══ Working data

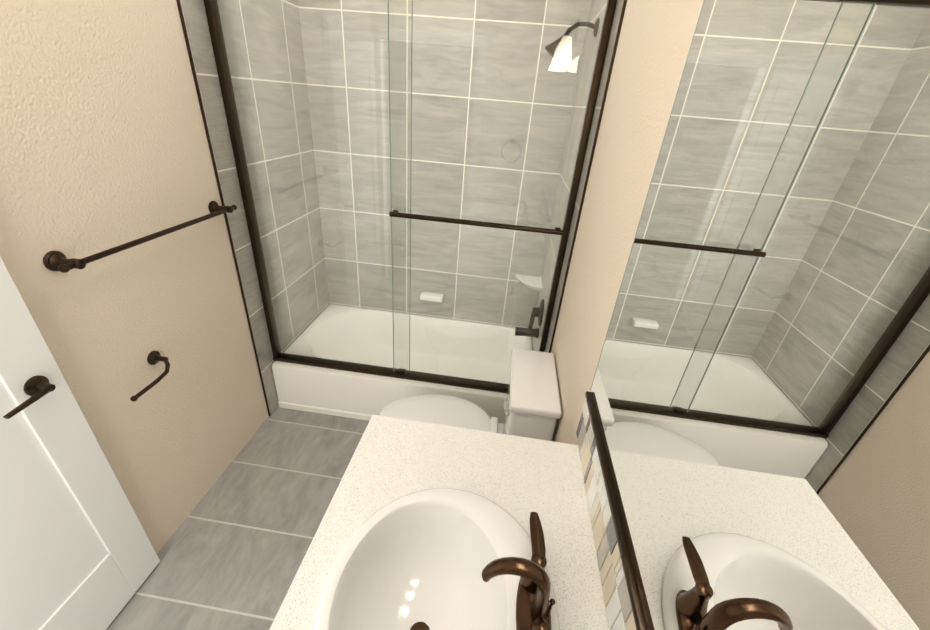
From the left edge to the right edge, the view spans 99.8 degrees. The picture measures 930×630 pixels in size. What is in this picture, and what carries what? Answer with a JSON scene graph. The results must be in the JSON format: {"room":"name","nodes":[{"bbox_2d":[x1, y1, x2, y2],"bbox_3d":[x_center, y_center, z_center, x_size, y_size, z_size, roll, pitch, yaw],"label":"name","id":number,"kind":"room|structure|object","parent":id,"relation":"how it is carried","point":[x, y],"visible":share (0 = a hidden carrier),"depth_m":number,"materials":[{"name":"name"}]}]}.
{"room":"bathroom","nodes":[
{"label":"bathroom","id":0,"kind":"room"},
{"bbox_2d":[0,0,268,553],"bbox_3d":[-1.120,-0.429,1.279,0.100,2.690,2.670,7,29,4],"label":"wall","id":1,"kind":"structure","parent":0,"point":[104,145],"depth_m":1.28,"materials":[{"name":"beige paint"}]},
{"bbox_2d":[0,256,159,629],"bbox_3d":[-1.150,0.262,0.682,0.089,2.028,0.810,7,29,4],"label":"entry door","id":2,"kind":"structure","parent":1,"relation":"in","point":[77,551],"depth_m":1.11,"materials":[{"name":"white paint"}]},
{"bbox_2d":[43,201,236,272],"bbox_3d":[-1.040,-0.291,1.341,0.082,0.056,0.723,7,29,4],"label":"towel rail","id":3,"kind":"object","parent":1,"relation":"attached to","point":[57,261],"visible":1,"depth_m":1.16,"materials":[{"name":"brown metal"}]},
{"bbox_2d":[130,351,169,401],"bbox_3d":[-1.102,0.204,1.357,0.080,0.071,0.206,7,29,4],"label":"paper holder","id":4,"kind":"object","parent":1,"relation":"attached to","point":[154,357],"visible":1,"depth_m":1.40,"materials":[{"name":"brown metal"}]},
{"bbox_2d":[176,0,270,415],"bbox_3d":[-1.019,-0.597,1.599,0.009,2.690,0.007,7,29,4],"label":"trim","id":5,"kind":"structure","parent":1,"relation":"attached to","point":[212,156],"depth_m":1.61,"materials":[{"name":"brown metal"}]},
{"bbox_2d":[180,0,329,414],"bbox_3d":[-0.965,-0.798,1.974,0.008,2.690,0.852,7,29,4],"label":"wall tile","id":6,"kind":"structure","parent":1,"relation":"attached to","point":[197,26],"depth_m":1.95,"materials":[{"name":"grey tile"}]},
{"bbox_2d":[106,406,368,629],"bbox_3d":[-0.637,1.248,1.207,1.885,0.100,4.250,7,29,4],"label":"floor","id":7,"kind":"structure","parent":0,"point":[232,552],"depth_m":1.65,"materials":[{"name":"tile"}]},
{"bbox_2d":[272,304,531,422],"bbox_3d":[-0.319,0.319,2.523,1.465,0.305,0.777,7,29,4],"label":"tub","id":8,"kind":"object","parent":7,"relation":"on","point":[341,393],"visible":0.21,"depth_m":2.65,"materials":[{"name":"white ceramic"}]},
{"bbox_2d":[203,0,616,392],"bbox_3d":[-0.282,-0.442,1.740,1.467,1.781,0.054,7,29,4],"label":"shower door","id":9,"kind":"structure","parent":8,"relation":"on","point":[219,47],"depth_m":1.66,"materials":[{"name":"clear glass"}]},
{"bbox_2d":[387,0,412,370],"bbox_3d":[-0.285,-0.430,1.747,0.088,1.695,0.007,1,29,-6],"label":"shower door glass edge","id":10,"kind":"object","parent":9,"relation":"attached to","point":[390,169],"visible":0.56,"depth_m":1.63,"materials":[{"name":"grey"}]},
{"bbox_2d":[389,210,562,234],"bbox_3d":[0.043,-0.396,1.679,0.742,0.024,0.044,7,29,4],"label":"rail","id":11,"kind":"object","parent":9,"relation":"attached to","point":[555,231],"visible":0.98,"depth_m":1.66,"materials":[{"name":"brown metal"}]},
{"bbox_2d":[269,391,647,629],"bbox_3d":[-0.071,0.838,0.851,0.610,1.042,0.993,7,29,4],"label":"bathroom vanity","id":12,"kind":"object","parent":7,"relation":"on","point":[426,526],"visible":1,"depth_m":0.82,"materials":[{"name":"quartz stone"},{"name":"ceramic"}]},
{"bbox_2d":[310,487,560,629],"bbox_3d":[-0.049,0.562,0.724,0.422,0.146,0.462,7,29,4],"label":"sink","id":13,"kind":"object","parent":12,"relation":"in","point":[400,558],"depth_m":0.81,"materials":[{"name":"white ceramic"}]},
{"bbox_2d":[481,511,555,629],"bbox_3d":[0.089,0.451,0.645,0.129,0.145,0.293,7,29,4],"label":"faucet","id":14,"kind":"object","parent":12,"relation":"on","point":[521,561],"depth_m":0.69,"materials":[{"name":"brown metal"}]},
{"bbox_2d":[379,348,561,440],"bbox_3d":[-0.025,0.532,1.712,0.717,0.756,0.376,7,29,4],"label":"toilet","id":15,"kind":"object","parent":7,"relation":"on","point":[532,405],"visible":0.44,"depth_m":1.57,"materials":[{"name":"white ceramic"}]},
{"bbox_2d":[551,0,703,444],"bbox_3d":[0.442,-0.207,1.116,0.100,2.690,2.770,7,29,4],"label":"wall","id":16,"kind":"structure","parent":0,"point":[654,43],"depth_m":1.05,"materials":[{"name":"beige paint"}]},
{"bbox_2d":[532,0,623,351],"bbox_3d":[0.496,-0.614,1.863,0.008,2.690,0.852,7,29,4],"label":"wall tile","id":17,"kind":"structure","parent":16,"relation":"attached to","point":[573,147],"depth_m":1.78,"materials":[{"name":"grey tile"}]},
{"bbox_2d":[515,18,599,337],"bbox_3d":[0.393,-0.561,1.991,0.203,1.534,0.160,7,29,4],"label":"shower fixtures","id":18,"kind":"object","parent":17,"relation":"attached to","point":[538,313],"depth_m":1.66,"materials":[{"name":"brown metal"}]},
{"bbox_2d":[549,0,626,352],"bbox_3d":[0.441,-0.412,1.488,0.009,2.690,0.007,7,29,4],"label":"trim","id":19,"kind":"structure","parent":16,"relation":"attached to","point":[596,137],"depth_m":1.40,"materials":[{"name":"brown metal"}]},
{"bbox_2d":[576,391,647,629],"bbox_3d":[0.254,0.496,0.621,0.017,0.150,0.993,7,29,4],"label":"backsplash","id":20,"kind":"structure","parent":16,"relation":"attached to","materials":[{"name":"multicoloured tile"}]},
{"bbox_2d":[590,0,929,629],"bbox_3d":[0.298,0.041,0.370,0.006,0.890,0.994,7,29,4],"label":"mirror","id":21,"kind":"object","parent":16,"relation":"attached to","point":[760,390],"visible":0.93,"depth_m":0.37,"materials":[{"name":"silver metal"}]},
{"bbox_3d":[-0.174,-0.933,2.342,1.485,2.690,0.100,7,29,4],"label":"wall","id":22,"kind":"structure","parent":0,"visible":0},
{"bbox_2d":[420,291,443,301],"bbox_3d":[-0.226,-0.124,2.675,0.155,0.037,0.074,7,29,4],"label":"soap shelf","id":23,"kind":"object","parent":22,"relation":"attached to","point":[434,297],"depth_m":2.65,"materials":[{"name":"white ceramic"}]},
{"bbox_2d":[298,0,591,327],"bbox_3d":[-0.181,-0.908,2.295,1.485,2.690,0.008,7,29,4],"label":"wall tile","id":24,"kind":"structure","parent":22,"relation":"attached to","point":[375,240],"depth_m":2.24,"materials":[{"name":"grey tile"}]},
{"bbox_2d":[515,274,542,290],"bbox_3d":[0.400,-0.199,2.489,0.170,0.040,0.170,7,29,4],"label":"soap shelf","id":25,"kind":"object","parent":22,"relation":"attached to","point":[536,284],"depth_m":2.48,"materials":[{"name":"white ceramic"}]}
]}

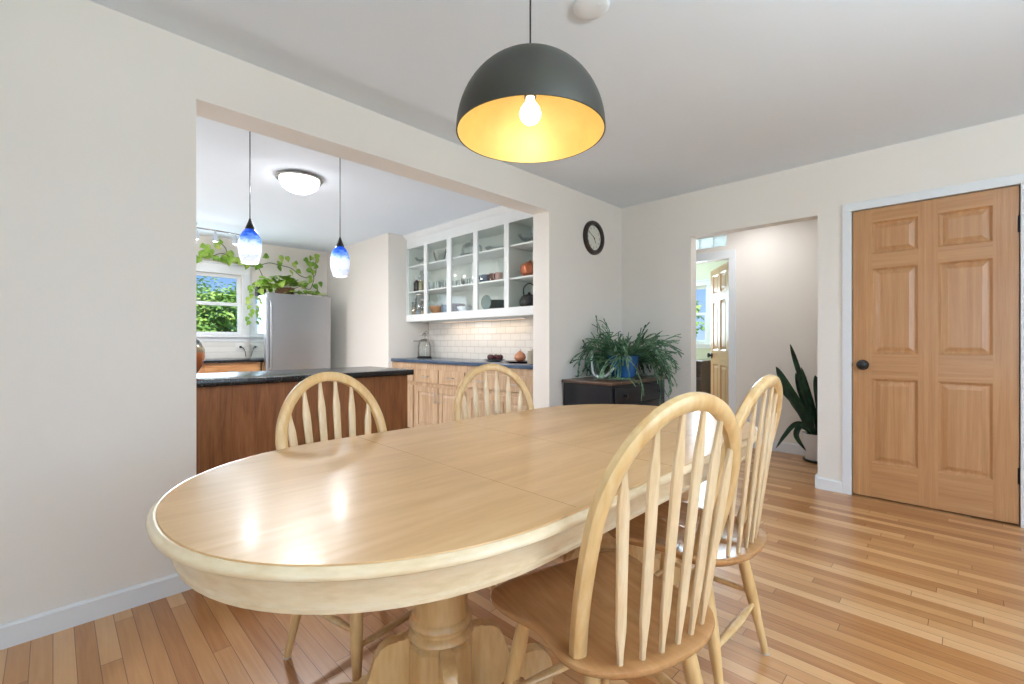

════

# [What is needed]
Output the entries exactly as they appear, with no pictures included.

# [Problem solution]
From the left edge to the right edge, the view spans 99.8 degrees. The picture measures 930×630 pixels in size. What is in this picture, and what carries what? Answer with a JSON scene graph. The results must be in the JSON format: {"room":"name","nodes":[{"bbox_2d":[x1, y1, x2, y2],"bbox_3d":[x_center, y_center, z_center, x_size, y_size, z_size, roll, pitch, yaw],"label":"name","id":number,"kind":"room|structure|object","parent":id,"relation":"how it is carried","point":[x, y],"visible":share (0 = a hidden carrier),"depth_m":number,"materials":[{"name":"name"}]}]}.
{"room":"bathroom","nodes":[
{"label":"bathroom","id":0,"kind":"room"},
{"bbox_2d":[0,0,268,553],"bbox_3d":[-1.120,-0.429,1.279,0.100,2.690,2.670,7,29,4],"label":"wall","id":1,"kind":"structure","parent":0,"point":[104,145],"depth_m":1.28,"materials":[{"name":"beige paint"}]},
{"bbox_2d":[0,256,159,629],"bbox_3d":[-1.150,0.262,0.682,0.089,2.028,0.810,7,29,4],"label":"entry door","id":2,"kind":"structure","parent":1,"relation":"in","point":[77,551],"depth_m":1.11,"materials":[{"name":"white paint"}]},
{"bbox_2d":[43,201,236,272],"bbox_3d":[-1.040,-0.291,1.341,0.082,0.056,0.723,7,29,4],"label":"towel rail","id":3,"kind":"object","parent":1,"relation":"attached to","point":[57,261],"visible":1,"depth_m":1.16,"materials":[{"name":"brown metal"}]},
{"bbox_2d":[130,351,169,401],"bbox_3d":[-1.102,0.204,1.357,0.080,0.071,0.206,7,29,4],"label":"paper holder","id":4,"kind":"object","parent":1,"relation":"attached to","point":[154,357],"visible":1,"depth_m":1.40,"materials":[{"name":"brown metal"}]},
{"bbox_2d":[176,0,270,415],"bbox_3d":[-1.019,-0.597,1.599,0.009,2.690,0.007,7,29,4],"label":"trim","id":5,"kind":"structure","parent":1,"relation":"attached to","point":[212,156],"depth_m":1.61,"materials":[{"name":"brown metal"}]},
{"bbox_2d":[180,0,329,414],"bbox_3d":[-0.965,-0.798,1.974,0.008,2.690,0.852,7,29,4],"label":"wall tile","id":6,"kind":"structure","parent":1,"relation":"attached to","point":[197,26],"depth_m":1.95,"materials":[{"name":"grey tile"}]},
{"bbox_2d":[106,406,368,629],"bbox_3d":[-0.637,1.248,1.207,1.885,0.100,4.250,7,29,4],"label":"floor","id":7,"kind":"structure","parent":0,"point":[232,552],"depth_m":1.65,"materials":[{"name":"tile"}]},
{"bbox_2d":[272,304,531,422],"bbox_3d":[-0.319,0.319,2.523,1.465,0.305,0.777,7,29,4],"label":"tub","id":8,"kind":"object","parent":7,"relation":"on","point":[341,393],"visible":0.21,"depth_m":2.65,"materials":[{"name":"white ceramic"}]},
{"bbox_2d":[203,0,616,392],"bbox_3d":[-0.282,-0.442,1.740,1.467,1.781,0.054,7,29,4],"label":"shower door","id":9,"kind":"structure","parent":8,"relation":"on","point":[219,47],"depth_m":1.66,"materials":[{"name":"clear glass"}]},
{"bbox_2d":[387,0,412,370],"bbox_3d":[-0.285,-0.430,1.747,0.088,1.695,0.007,1,29,-6],"label":"shower door glass edge","id":10,"kind":"object","parent":9,"relation":"attached to","point":[390,169],"visible":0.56,"depth_m":1.63,"materials":[{"name":"grey"}]},
{"bbox_2d":[389,210,562,234],"bbox_3d":[0.043,-0.396,1.679,0.742,0.024,0.044,7,29,4],"label":"rail","id":11,"kind":"object","parent":9,"relation":"attached to","point":[555,231],"visible":0.98,"depth_m":1.66,"materials":[{"name":"brown metal"}]},
{"bbox_2d":[269,391,647,629],"bbox_3d":[-0.071,0.838,0.851,0.610,1.042,0.993,7,29,4],"label":"bathroom vanity","id":12,"kind":"object","parent":7,"relation":"on","point":[426,526],"visible":1,"depth_m":0.82,"materials":[{"name":"quartz stone"},{"name":"ceramic"}]},
{"bbox_2d":[310,487,560,629],"bbox_3d":[-0.049,0.562,0.724,0.422,0.146,0.462,7,29,4],"label":"sink","id":13,"kind":"object","parent":12,"relation":"in","point":[400,558],"depth_m":0.81,"materials":[{"name":"white ceramic"}]},
{"bbox_2d":[481,511,555,629],"bbox_3d":[0.089,0.451,0.645,0.129,0.145,0.293,7,29,4],"label":"faucet","id":14,"kind":"object","parent":12,"relation":"on","point":[521,561],"depth_m":0.69,"materials":[{"name":"brown metal"}]},
{"bbox_2d":[379,348,561,440],"bbox_3d":[-0.025,0.532,1.712,0.717,0.756,0.376,7,29,4],"label":"toilet","id":15,"kind":"object","parent":7,"relation":"on","point":[532,405],"visible":0.44,"depth_m":1.57,"materials":[{"name":"white ceramic"}]},
{"bbox_2d":[551,0,703,444],"bbox_3d":[0.442,-0.207,1.116,0.100,2.690,2.770,7,29,4],"label":"wall","id":16,"kind":"structure","parent":0,"point":[654,43],"depth_m":1.05,"materials":[{"name":"beige paint"}]},
{"bbox_2d":[532,0,623,351],"bbox_3d":[0.496,-0.614,1.863,0.008,2.690,0.852,7,29,4],"label":"wall tile","id":17,"kind":"structure","parent":16,"relation":"attached to","point":[573,147],"depth_m":1.78,"materials":[{"name":"grey tile"}]},
{"bbox_2d":[515,18,599,337],"bbox_3d":[0.393,-0.561,1.991,0.203,1.534,0.160,7,29,4],"label":"shower fixtures","id":18,"kind":"object","parent":17,"relation":"attached to","point":[538,313],"depth_m":1.66,"materials":[{"name":"brown metal"}]},
{"bbox_2d":[549,0,626,352],"bbox_3d":[0.441,-0.412,1.488,0.009,2.690,0.007,7,29,4],"label":"trim","id":19,"kind":"structure","parent":16,"relation":"attached to","point":[596,137],"depth_m":1.40,"materials":[{"name":"brown metal"}]},
{"bbox_2d":[576,391,647,629],"bbox_3d":[0.254,0.496,0.621,0.017,0.150,0.993,7,29,4],"label":"backsplash","id":20,"kind":"structure","parent":16,"relation":"attached to","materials":[{"name":"multicoloured tile"}]},
{"bbox_2d":[590,0,929,629],"bbox_3d":[0.298,0.041,0.370,0.006,0.890,0.994,7,29,4],"label":"mirror","id":21,"kind":"object","parent":16,"relation":"attached to","point":[760,390],"visible":0.93,"depth_m":0.37,"materials":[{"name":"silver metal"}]},
{"bbox_3d":[-0.174,-0.933,2.342,1.485,2.690,0.100,7,29,4],"label":"wall","id":22,"kind":"structure","parent":0,"visible":0},
{"bbox_2d":[420,291,443,301],"bbox_3d":[-0.226,-0.124,2.675,0.155,0.037,0.074,7,29,4],"label":"soap shelf","id":23,"kind":"object","parent":22,"relation":"attached to","point":[434,297],"depth_m":2.65,"materials":[{"name":"white ceramic"}]},
{"bbox_2d":[298,0,591,327],"bbox_3d":[-0.181,-0.908,2.295,1.485,2.690,0.008,7,29,4],"label":"wall tile","id":24,"kind":"structure","parent":22,"relation":"attached to","point":[375,240],"depth_m":2.24,"materials":[{"name":"grey tile"}]},
{"bbox_2d":[515,274,542,290],"bbox_3d":[0.400,-0.199,2.489,0.170,0.040,0.170,7,29,4],"label":"soap shelf","id":25,"kind":"object","parent":22,"relation":"attached to","point":[536,284],"depth_m":2.48,"materials":[{"name":"white ceramic"}]}
]}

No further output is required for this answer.